The core function of the Nukus labs is firstly to diagnose if a patient is infected by TB. If the patient has a positive result, we then perform a drug sensitivity testing (DST). DST is critical in order to be able to establish if a patient is resistant and if so, what drugs the patient is resistant to. Critical treatment decisions are based on these diagnostic results and the results can have a significant impact on a person’s life with the treatment in some cases lasting up to two years. My job is to ensure that the clinical team and the patient can trust the accuracy and the reliability of the test coming from the lab.  


In 2016 two new drugs were recommended by the WHO for the treatment of MDR-TB, Bedaquiline and Delamanid.  These two drugs are the only new class of TB drugs to be developed in over 40 years and are the only option for patients when all other drugs have failed.

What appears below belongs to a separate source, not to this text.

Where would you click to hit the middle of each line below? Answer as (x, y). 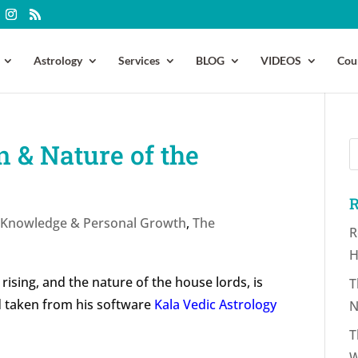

Since their introduction in 2016 over 340 MDR-TB patients have successfully started TB treatment using these drugs in Karakalpakstan. Despite their demonstrated effectiveness recent reports have worryingly shown the emergence of both Bedaquiline and Delamanid resistance. The WHO has also recently issued a warning that the incorrect use of Bedaquiline could hasten the emergence of resistance.

Despite the rollout of these drugs, there has been a lag in the availability of DST for these drugs. This delay is mainly due to global restrictions on the accessibility of the pure compounds. In the next few months however our lab will roll out routine DST for these drugs here in Nukus. This will allow us, for the first time, to be able to establish if there is any resistance to these drugs in the region. This work is not only important for treating our patients but also on a global level to inform the surveillance and monitoring of TB resistance. These new drugs have provided options to patients who, because of resistance, have few other options. If resistance is identified outcomes for these patients will again be poor. Hopefully, this will not be the case but only time will tell.